There are various tools and methods to optimize portfolios that let you maximize the Sharpe ratio and minimize the volatility within the portfolio. However, using machine learning methods can lead to better results.
For example, assets can be grouped based on profitability using clustering or autoencoders, which are machine learning techniques. Also, traditional methods typically use information from the past and do not try to predict future changes in profitability using market movements. This can be done more effectively with machine learning techniques such as Bayesian learning. Or, we can combine both aspects – prediction and optimization – using deep learning.
- Volatility Clustering
As volatility is not observed directly, it needs to be inferred from price and tick data. These inferred models can vastly improve with the use of machine learning.
One example of this is given by a paper by Artur Sepp in 2018 where he created 40 different volatility models and applied supervised machine learning to analyze the predictions of the real time series data. Finally, he applied reinforcement learning to dynamically select the best model out of the 40 candidates with respect to predictive ability.

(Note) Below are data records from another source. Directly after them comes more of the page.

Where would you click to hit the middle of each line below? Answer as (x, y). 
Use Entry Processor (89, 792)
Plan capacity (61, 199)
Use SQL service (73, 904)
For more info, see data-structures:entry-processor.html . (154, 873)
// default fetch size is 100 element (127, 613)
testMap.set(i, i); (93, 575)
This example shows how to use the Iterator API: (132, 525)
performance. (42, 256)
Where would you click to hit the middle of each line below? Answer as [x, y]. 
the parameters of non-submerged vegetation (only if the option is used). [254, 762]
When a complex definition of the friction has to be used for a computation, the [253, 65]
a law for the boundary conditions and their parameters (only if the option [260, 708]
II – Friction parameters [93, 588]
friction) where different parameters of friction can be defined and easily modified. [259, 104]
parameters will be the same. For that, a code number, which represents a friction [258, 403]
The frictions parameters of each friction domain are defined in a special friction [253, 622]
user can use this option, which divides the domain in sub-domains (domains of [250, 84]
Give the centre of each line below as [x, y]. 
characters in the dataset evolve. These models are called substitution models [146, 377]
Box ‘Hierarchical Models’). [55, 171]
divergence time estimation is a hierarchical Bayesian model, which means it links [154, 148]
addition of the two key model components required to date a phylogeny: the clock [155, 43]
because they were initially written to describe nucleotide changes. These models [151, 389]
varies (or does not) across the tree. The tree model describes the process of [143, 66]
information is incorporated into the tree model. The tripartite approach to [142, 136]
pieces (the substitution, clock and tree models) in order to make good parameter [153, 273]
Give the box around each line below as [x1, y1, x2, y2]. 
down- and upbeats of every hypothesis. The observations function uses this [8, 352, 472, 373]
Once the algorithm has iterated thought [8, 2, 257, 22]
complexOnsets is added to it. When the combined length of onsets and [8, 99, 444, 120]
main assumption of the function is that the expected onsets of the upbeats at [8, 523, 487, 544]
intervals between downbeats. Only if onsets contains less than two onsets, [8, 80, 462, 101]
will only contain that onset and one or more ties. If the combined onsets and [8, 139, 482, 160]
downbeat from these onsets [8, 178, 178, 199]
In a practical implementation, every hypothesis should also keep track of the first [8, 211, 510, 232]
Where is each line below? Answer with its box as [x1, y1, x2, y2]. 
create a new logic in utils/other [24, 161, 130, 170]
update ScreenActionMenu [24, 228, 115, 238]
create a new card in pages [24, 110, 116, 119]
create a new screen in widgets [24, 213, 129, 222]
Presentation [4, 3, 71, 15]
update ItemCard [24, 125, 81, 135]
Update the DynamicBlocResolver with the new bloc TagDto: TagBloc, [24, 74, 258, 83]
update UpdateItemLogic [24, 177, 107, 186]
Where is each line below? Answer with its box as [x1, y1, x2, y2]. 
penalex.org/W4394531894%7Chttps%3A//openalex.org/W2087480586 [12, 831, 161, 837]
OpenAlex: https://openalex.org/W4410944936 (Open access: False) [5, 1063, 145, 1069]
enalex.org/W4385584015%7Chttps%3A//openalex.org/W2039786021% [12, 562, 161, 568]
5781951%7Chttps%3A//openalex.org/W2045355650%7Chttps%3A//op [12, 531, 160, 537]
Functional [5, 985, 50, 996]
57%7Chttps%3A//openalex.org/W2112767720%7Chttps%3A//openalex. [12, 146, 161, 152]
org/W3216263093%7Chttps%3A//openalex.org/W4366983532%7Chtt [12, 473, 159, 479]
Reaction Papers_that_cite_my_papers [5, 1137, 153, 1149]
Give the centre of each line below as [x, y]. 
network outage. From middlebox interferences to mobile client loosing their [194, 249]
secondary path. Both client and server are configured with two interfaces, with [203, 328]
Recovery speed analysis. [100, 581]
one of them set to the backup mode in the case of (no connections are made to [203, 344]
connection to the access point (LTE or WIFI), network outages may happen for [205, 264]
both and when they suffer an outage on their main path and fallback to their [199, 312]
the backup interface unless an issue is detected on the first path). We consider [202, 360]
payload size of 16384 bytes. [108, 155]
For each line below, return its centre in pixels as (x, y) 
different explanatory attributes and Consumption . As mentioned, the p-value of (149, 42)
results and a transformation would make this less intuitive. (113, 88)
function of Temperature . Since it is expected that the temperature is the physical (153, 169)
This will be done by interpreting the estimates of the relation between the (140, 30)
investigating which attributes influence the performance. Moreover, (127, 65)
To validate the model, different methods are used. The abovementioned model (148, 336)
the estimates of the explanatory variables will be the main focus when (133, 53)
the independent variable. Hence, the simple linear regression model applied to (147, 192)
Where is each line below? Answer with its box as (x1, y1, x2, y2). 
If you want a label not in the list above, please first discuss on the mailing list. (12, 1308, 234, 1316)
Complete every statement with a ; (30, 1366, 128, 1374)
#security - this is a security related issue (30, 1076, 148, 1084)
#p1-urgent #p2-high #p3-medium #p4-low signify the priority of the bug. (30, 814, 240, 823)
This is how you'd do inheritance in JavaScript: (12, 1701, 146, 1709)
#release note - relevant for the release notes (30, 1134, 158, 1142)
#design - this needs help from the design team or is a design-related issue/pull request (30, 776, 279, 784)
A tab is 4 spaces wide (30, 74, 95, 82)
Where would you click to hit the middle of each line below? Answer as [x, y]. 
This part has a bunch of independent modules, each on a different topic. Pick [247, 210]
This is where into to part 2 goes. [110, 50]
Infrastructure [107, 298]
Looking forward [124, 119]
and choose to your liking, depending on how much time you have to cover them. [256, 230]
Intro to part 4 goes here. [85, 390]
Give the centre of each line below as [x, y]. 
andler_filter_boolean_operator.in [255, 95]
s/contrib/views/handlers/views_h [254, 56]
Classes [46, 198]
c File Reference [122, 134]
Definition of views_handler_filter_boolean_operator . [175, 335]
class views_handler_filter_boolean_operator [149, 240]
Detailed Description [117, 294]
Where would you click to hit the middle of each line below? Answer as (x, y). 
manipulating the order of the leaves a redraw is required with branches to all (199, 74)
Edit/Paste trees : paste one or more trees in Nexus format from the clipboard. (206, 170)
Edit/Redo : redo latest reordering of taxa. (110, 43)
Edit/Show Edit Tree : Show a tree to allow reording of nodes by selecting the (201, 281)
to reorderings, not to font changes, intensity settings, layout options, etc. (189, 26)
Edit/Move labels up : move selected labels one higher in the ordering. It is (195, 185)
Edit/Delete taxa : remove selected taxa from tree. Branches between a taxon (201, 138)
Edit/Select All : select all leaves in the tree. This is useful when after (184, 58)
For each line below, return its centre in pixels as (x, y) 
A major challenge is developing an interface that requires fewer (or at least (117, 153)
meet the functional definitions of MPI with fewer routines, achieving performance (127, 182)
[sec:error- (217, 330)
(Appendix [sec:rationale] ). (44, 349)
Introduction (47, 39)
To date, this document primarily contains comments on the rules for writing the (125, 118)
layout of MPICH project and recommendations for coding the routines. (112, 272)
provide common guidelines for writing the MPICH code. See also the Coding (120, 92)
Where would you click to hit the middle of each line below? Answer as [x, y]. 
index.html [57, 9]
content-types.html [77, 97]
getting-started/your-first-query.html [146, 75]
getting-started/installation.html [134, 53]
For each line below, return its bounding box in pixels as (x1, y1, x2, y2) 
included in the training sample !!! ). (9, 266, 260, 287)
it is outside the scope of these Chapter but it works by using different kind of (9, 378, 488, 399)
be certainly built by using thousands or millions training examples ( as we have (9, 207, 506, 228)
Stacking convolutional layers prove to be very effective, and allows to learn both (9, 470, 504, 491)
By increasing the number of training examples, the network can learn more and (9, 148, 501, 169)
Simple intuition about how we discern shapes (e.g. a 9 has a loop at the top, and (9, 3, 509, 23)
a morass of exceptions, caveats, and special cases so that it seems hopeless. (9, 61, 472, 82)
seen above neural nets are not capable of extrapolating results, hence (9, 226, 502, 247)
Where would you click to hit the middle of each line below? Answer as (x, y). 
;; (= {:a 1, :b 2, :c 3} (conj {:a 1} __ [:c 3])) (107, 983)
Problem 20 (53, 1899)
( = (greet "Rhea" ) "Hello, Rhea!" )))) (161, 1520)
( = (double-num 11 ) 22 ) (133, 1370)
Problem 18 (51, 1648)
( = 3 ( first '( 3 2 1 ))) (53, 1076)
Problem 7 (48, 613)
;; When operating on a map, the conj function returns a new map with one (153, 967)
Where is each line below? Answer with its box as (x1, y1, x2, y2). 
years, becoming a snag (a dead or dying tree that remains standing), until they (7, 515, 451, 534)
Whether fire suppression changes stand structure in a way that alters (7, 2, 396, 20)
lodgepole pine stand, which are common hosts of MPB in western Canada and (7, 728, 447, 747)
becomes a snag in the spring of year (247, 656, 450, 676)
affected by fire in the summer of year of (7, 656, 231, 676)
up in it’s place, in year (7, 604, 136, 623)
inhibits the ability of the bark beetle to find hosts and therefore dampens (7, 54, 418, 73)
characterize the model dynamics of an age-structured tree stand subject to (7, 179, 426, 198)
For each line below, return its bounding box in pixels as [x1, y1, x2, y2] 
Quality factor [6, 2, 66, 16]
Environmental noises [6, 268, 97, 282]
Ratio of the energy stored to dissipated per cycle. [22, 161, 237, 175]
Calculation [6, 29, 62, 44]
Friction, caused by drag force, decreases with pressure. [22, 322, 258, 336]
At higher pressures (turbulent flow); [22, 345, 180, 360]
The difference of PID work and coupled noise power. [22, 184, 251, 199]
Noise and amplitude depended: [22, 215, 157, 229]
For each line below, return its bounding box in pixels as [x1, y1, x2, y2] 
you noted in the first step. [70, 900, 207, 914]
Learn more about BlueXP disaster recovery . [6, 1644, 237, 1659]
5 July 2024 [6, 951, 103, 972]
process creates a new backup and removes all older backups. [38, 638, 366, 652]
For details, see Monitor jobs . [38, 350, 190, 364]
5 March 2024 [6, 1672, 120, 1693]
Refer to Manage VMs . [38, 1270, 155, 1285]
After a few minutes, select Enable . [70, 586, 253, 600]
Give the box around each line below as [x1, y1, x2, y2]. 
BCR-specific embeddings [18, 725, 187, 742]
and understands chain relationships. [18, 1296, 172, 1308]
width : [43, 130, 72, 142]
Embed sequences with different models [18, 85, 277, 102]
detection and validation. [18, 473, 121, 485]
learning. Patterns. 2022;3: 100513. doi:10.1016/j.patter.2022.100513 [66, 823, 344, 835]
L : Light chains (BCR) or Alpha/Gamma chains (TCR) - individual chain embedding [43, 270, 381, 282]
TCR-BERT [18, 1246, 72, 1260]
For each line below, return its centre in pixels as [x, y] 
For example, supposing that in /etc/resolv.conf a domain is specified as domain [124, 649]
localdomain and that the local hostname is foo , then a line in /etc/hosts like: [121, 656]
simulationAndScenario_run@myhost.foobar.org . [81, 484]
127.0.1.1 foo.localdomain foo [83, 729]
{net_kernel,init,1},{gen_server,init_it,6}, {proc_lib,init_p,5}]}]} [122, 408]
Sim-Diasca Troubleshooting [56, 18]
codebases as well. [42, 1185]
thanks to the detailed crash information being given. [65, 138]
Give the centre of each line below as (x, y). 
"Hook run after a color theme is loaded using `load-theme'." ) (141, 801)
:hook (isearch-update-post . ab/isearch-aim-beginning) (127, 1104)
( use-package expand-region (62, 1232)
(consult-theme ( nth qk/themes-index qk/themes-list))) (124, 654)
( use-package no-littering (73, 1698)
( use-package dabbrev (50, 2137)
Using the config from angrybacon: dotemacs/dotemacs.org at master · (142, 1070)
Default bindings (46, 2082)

Other approaches to volatility clustering include unsupervised learning (see Figure 2), neural nets and evolutionary algorithms.
The advent of technology has brought not just higher speeds in trading, often necessitating automation of what were previously human-based financial and trading strategies. It is also showing that to be competitive and hence, more profitable, sophisticated systems which delegate analysis, decision-making and execution based on machine learning are essential.